Shashthi or Shashti (Sanskrit: षष्ठी, Ṣaṣṭhī, literally "sixth") is a Hindu folk goddess, venerated as the benefactor and protector of children (especially, as the giver of male child). She is also the deity of vegetation and reproduction and is believed to bestow children and assist during childbirth. She is often pictured as a motherly figure, riding a cat and nursing one or more infants. She is symbolically represented in a variety of forms, including an earthenware pitcher, a banyan tree or part of it or a red stone beneath such a tree; outdoor spaces termed shashthitala are also consecrated for her worship. The worship of Shashthi is prescribed to occur on the sixth day of each lunar month of the Hindu calendar as well as on the sixth day after a child's birth. Barren women desiring to conceive and mothers seeking to ensure the protection of their children will worship Shashthi and request her blessings and aid. She is especially venerated in eastern India.

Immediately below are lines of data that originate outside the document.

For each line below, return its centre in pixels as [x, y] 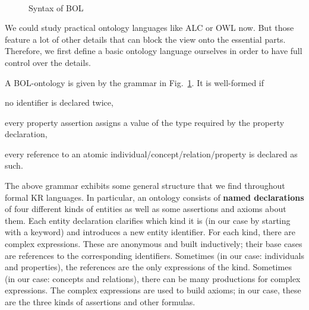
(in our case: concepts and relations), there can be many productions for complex [153, 278]
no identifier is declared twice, [59, 102]
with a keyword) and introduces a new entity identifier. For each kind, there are [150, 232]
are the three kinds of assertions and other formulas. [100, 302]
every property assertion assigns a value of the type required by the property [145, 122]
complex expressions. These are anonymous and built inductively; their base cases [154, 244]
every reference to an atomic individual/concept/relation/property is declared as [151, 154]
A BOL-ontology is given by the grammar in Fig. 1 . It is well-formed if [135, 82]
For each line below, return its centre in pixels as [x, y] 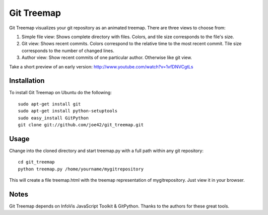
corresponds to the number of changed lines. [68, 51]
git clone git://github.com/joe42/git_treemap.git [81, 125]
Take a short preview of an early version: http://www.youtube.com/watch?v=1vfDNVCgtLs [101, 66]
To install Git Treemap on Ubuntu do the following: [60, 93]
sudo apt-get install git [50, 104]
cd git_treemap [36, 162]
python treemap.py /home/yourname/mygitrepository [81, 169]
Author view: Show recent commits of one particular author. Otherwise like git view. [107, 57]
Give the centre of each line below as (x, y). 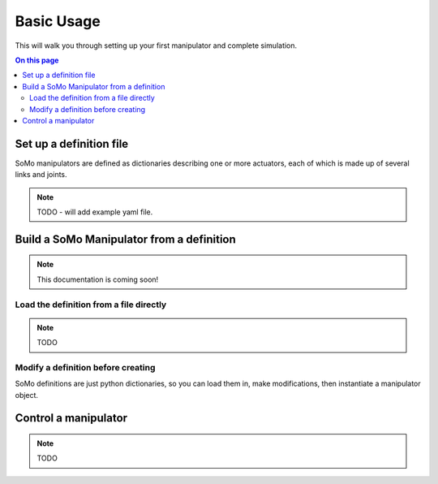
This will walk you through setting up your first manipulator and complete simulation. (156, 45)
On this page (37, 60)
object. (27, 395)
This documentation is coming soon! (98, 279)
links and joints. (41, 175)
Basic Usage (58, 21)
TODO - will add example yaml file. (95, 212)
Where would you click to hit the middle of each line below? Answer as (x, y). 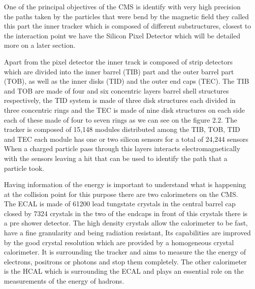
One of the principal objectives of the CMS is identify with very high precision (122, 6)
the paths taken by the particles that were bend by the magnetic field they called (127, 16)
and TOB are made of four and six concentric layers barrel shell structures (116, 90)
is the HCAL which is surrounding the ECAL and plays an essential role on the (124, 271)
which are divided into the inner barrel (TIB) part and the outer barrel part (119, 71)
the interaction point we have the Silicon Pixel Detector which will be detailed (122, 35)
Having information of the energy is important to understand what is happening (125, 184)
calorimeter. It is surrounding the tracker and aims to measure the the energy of (125, 252)
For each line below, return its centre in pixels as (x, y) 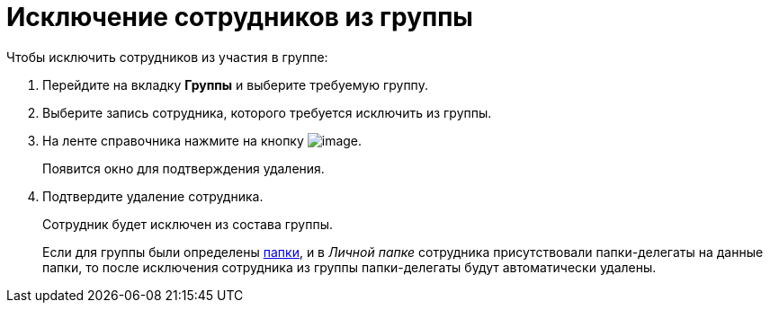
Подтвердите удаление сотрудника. (153, 196)
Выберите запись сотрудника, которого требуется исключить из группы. (267, 112)
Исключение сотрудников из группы (240, 17)
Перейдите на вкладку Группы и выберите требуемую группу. (235, 84)
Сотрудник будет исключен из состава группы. (188, 224)
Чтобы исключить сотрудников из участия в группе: (167, 57)
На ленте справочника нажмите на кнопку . (202, 140)
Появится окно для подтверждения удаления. (184, 168)
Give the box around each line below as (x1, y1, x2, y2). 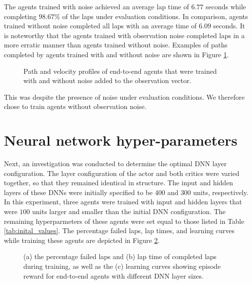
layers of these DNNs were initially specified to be (4, 187, 153, 197)
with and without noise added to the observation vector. (23, 75, 192, 86)
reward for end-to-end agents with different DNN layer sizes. (23, 270, 204, 281)
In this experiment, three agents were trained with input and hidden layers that (4, 197, 242, 207)
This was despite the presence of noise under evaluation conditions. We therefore (4, 91, 245, 102)
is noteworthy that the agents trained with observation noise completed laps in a (4, 30, 245, 40)
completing (4, 11, 37, 21)
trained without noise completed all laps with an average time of (4, 21, 197, 31)
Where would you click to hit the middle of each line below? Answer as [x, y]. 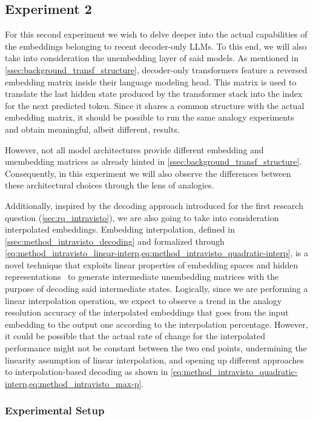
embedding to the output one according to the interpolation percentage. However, [156, 324]
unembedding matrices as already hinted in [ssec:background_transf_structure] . [153, 161]
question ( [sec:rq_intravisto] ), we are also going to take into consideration [142, 217]
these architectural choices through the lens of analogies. [110, 185]
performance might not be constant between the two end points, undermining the [156, 348]
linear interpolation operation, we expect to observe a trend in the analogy [143, 300]
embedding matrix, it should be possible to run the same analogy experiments [150, 117]
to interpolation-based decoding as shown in [87, 372]
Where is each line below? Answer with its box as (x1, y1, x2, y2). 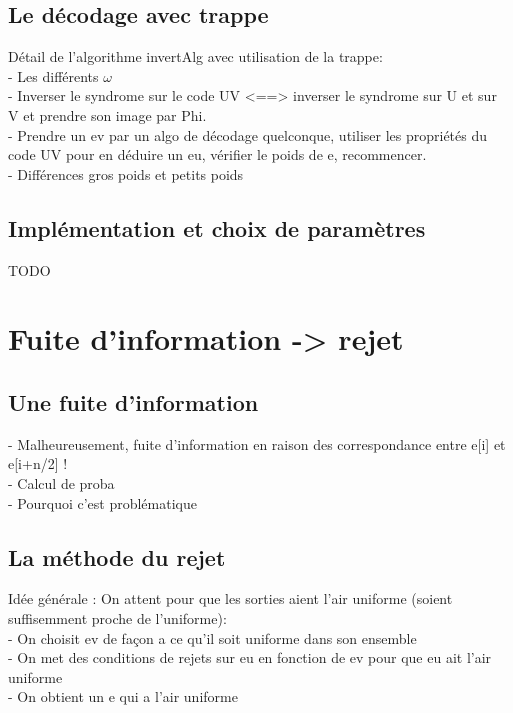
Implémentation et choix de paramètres (8, 212, 426, 243)
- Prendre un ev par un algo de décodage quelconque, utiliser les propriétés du (8, 124, 488, 145)
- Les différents (8, 65, 99, 86)
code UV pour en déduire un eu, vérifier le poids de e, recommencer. (8, 144, 427, 165)
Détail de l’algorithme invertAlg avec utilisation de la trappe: (8, 46, 383, 67)
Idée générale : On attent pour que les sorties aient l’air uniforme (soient (8, 588, 453, 609)
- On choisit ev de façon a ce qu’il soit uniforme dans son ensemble (8, 627, 417, 648)
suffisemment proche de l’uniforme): (8, 607, 227, 628)

Most scholars believe that Shashthi's roots can be traced to Hindu folk traditions. References to this goddess appear in Hindu scriptures as early as 8th and 9th century BCE, in which she is associated with children as well as the Hindu war-god Skanda. Early references consider her a foster-mother of Skanda, but in later texts she is identified with Skanda's consort, Devasena. In some early texts where Shashthi appears as an attendant of Skanda, she is said to cause diseases in the mother and child, and thus needed to be propitiated on the sixth day after childbirth. However, over time, this malignant goddess became seen as the benevolent saviour and bestower of children.

Shashthi is portrayed as a motherly figure, often nursing or carrying as many as eight infants in her arms. Her complexion is usually depicted as yellow or golden. A Dhyana-mantra – a hymn describing the iconography of a deity, upon which a devotee of Shashthi should meditate – describes her as a fair young woman with a pleasant appearance, bedecked in divine garments and jewellery with an auspicious twig laying in her lap. A cat (mārjāra) is the vahana (mount) upon which she rides. Older depictions of Shashthi may show her as cat-faced, while another reference describes her as bird-faced.